Being a psychiatrist doesn’t mean one holds all the keys to mental stability. While the majority of psychiatrists are well-balanced individuals, and according to an article in Psychology Today, an American Psychiatric Association study stated that those with emotional disorders are more drawn to the field than other types of medicine.

“Just because someone is a psychiatrist [does not mean] they’re not prone to the same evolvement of a mental illness,” said Dr. Kathryn Moss, a psychiatrist from the New York Presbyterian Hospital and the Weill Cornell Medical Center. Especially if Hasan was suffering from a something like a Pre-Post-Traumatic Stress Disorder. By routinely treating troops with disturbing experiences, he could have experienced enough strain and trauma to cause PTSD, even without deploying.  “Exposure is not just to visceral traumas, but also to constant, ongoing stress,” explains Dr. Nancy Sherman, a Georgetown University professor with expertise on PTSD and the emotional and mental health of soldiers.  “The mental health workers who are dealing with the current wars are under enormous stress, and it simply isn’t often recognized.  Their needs must be addressed as much as those of the troops up for deployment,” she states.

But while PTSD can lead to violent outbursts in many returning troops, it has yet to result in such a gruesome, public crime. And there are plenty of depressed and dejected docs who don’t go on shooting rampages.

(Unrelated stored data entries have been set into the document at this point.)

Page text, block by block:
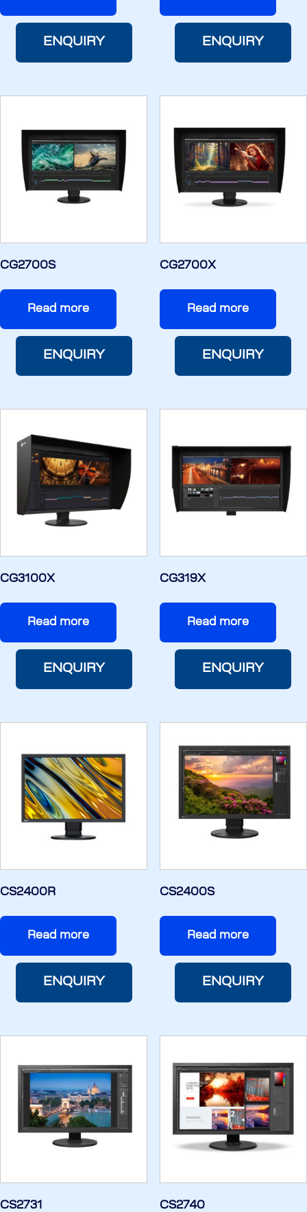
ENQUIRY ENQUIRY
CG2700S
Read more
ENQUIRY
CG2700X
Read more
ENQUIRY
CG3100X
Read more
ENQUIRY
CG319X
Read more
ENQUIRY
CS2400R
Read more
ENQUIRY
CS2400S
Read more
ENQUIRY
CS2731 CS2740

That’s because mass killers aren’t likely to be driven by conditions like anxiety, depression or bipolar disorder, which aren’t normally characterized by violent fits.  Instead, says Moss, someone who inflicts this type of harm on other humans is under a much greater, more troubling psychosis. “They are delusional about what is going on in their environment,” says Moss. “They don’t share a view the reality that other people share, so they act in ways that other people wouldn’t act,” she says.

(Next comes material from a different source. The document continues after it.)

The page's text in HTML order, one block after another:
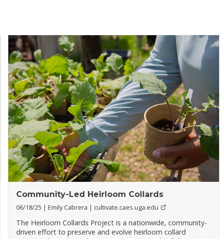
Community-Led Heirloom Collards
06/18/25 Emily Cabrera cultivate.caes.uga.edu
The Heirloom Collards Project is a nationwide, community-
driven effort to preserve and evolve heirloom collard

Nothing made that point more tragically clear than the shooting that occurred almost 24 hours later in Orlando, Florida. There, Jason Rodriguez turned himself in after cops surrounded his home, accusing him of shooting six people, killing one, in a Florida high rise. Rodriguez had no military background. He worked in at an engineering firm, not as a mental health profession. But he, like Hasan, was purportedly compelled to pull the trigger and shoot into a crowd.  The only thing they likely had in common was a deep, troubling mental illness. “Mass shooters are impelled by a mental disorder, revenge, some type of ideological motivation or even perversion,” says Dr. Jeffrey Lieberman, chairman and professor at the Department of Psychiatry at Columbia University.

But to what end? What satisfaction do these killers get from attacking people in a public setting?   “Sometimes, if they have some kind of delusion, these people feel that the group is a person,” explains Dr. Moss.  “They see everyone as part of a conspiracy, out to get them.  In the shooter’s mind, it is specific, because he chose that group.”

If these two men really are guilty of such crimes, could Hasan’s actions have impacted Rodriguez? Perhaps, says Lieberman. For those unstable enough to be considering such a thing, recent attacks can be triggering. “There is a contagion effect; there’s enough people out there who are mentally unstable and emotionally fragile that they can be influenced by the cultural environment,” he says.

A scary thought in a country that's seen more than ten mass killings in the past ten years. Something is triggering these killers, whether it's internal conflict, external stimulus, or a combination of both. Either way, the challenge is to discover what's  motivating the shooters ahead of time, instead of wondering why after tragedy strikes.